Copying the review here:
Lauren MacArthur, on the MultiMatch constructor:
Should it be noted/documented somewhere that the default radius is 0.5 arcsec if None is provided?
Is 0.5 arcsec a bit generous for matching on astrometrically calibrated (although roughly) positions? Should this be set based on the estimated astrometric scatter? This may be moot as I think your rejection criteria account for any mismatches leaking in due to a large match radius, but restricting the match radius can shrink the initial number of "goodMatches", e.g.
========================================================================
radius = 0.5
Number of goodMatches = 89155
Number of safeMatches = 3468
RMS = 0.019516 magnitudes, with 0.49% (143 of 29362) measurements clipped as outliers.
========================================================================
radius = 0.21 # rougly 3*astrom scatter
Number of goodMatches = 64889
Number of safeMatches = 3518
RMS = 0.019513 magnitudes, with 0.49% (145 of 29811) measurements clipped as outliers.

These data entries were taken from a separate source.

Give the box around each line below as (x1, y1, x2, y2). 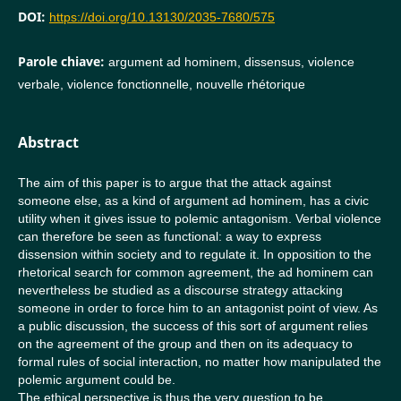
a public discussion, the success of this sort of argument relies (17, 319, 368, 333)
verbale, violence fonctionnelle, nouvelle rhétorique (17, 76, 305, 91)
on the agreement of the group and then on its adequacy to (17, 337, 353, 351)
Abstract (17, 132, 79, 152)
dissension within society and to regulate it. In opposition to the (17, 247, 371, 261)
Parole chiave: (17, 52, 108, 70)
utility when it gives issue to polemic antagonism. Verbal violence (17, 211, 381, 226)
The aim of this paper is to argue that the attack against (17, 175, 331, 190)
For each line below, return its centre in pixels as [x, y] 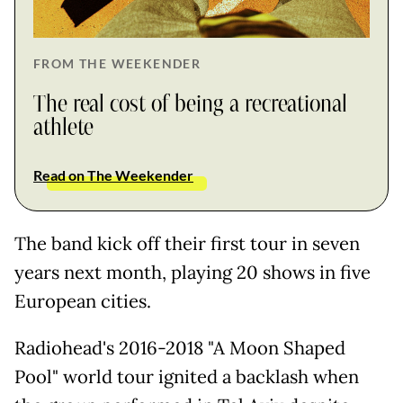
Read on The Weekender [113, 175]
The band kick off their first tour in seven [187, 243]
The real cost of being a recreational [190, 104]
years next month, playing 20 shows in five [193, 272]
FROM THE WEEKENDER [117, 63]
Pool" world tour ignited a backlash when [187, 376]
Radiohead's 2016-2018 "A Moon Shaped [180, 348]
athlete [63, 127]
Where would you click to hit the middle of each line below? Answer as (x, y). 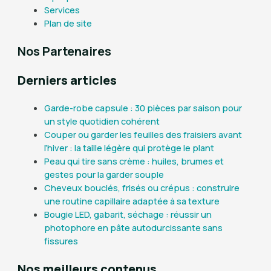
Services (62, 10)
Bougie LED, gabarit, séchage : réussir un (128, 214)
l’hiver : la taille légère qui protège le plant (129, 147)
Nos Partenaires (65, 51)
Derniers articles (67, 80)
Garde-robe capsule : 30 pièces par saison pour (143, 107)
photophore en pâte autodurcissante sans (133, 227)
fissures (61, 240)
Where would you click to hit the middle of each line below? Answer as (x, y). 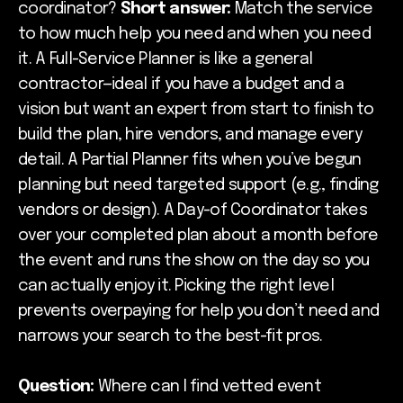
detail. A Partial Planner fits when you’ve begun (190, 161)
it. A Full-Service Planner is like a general (166, 60)
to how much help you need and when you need (195, 35)
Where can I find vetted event (207, 387)
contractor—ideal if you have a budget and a (181, 85)
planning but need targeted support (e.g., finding (198, 186)
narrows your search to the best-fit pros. (170, 337)
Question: (56, 387)
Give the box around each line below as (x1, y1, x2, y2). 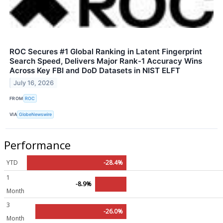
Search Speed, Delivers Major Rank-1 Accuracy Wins (9, 56, 202, 66)
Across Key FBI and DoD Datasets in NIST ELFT (9, 66, 180, 76)
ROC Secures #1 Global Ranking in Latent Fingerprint (9, 47, 202, 57)
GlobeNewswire (19, 111, 52, 117)
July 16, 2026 (13, 79, 54, 87)
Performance (4, 137, 71, 152)
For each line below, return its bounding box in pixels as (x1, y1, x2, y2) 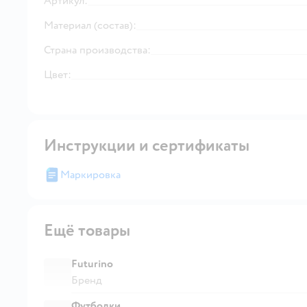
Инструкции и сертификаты (44, 134, 249, 156)
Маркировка (60, 167, 121, 182)
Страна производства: (44, 42, 151, 57)
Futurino (71, 256, 113, 271)
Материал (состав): (44, 18, 136, 32)
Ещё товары (44, 219, 130, 241)
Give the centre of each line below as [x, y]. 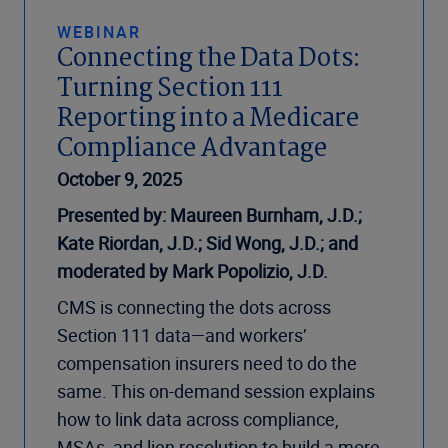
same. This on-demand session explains [216, 391]
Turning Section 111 [170, 90]
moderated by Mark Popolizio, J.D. [192, 271]
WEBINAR [99, 32]
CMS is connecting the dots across [194, 307]
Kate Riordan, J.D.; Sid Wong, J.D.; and [207, 243]
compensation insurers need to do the [207, 363]
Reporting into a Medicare [208, 120]

========================================================================
Do you need to add radius = radius*lsst.afw.geom.arcseconds in the case where the call provides a float/int?
Define/describe idField and RecordClass in Arguments list. Indicate expected units for radius.
Is there a reason you didn't use the @param[in] format here?
Jim Bosch:
I'll document the default radius and I think I'll make it throw if you pass in a float, not an angle, just to avoid the case where someone passes in a float they think will be interpreted in some other unit.
Will add the other missing arguments to the docs too.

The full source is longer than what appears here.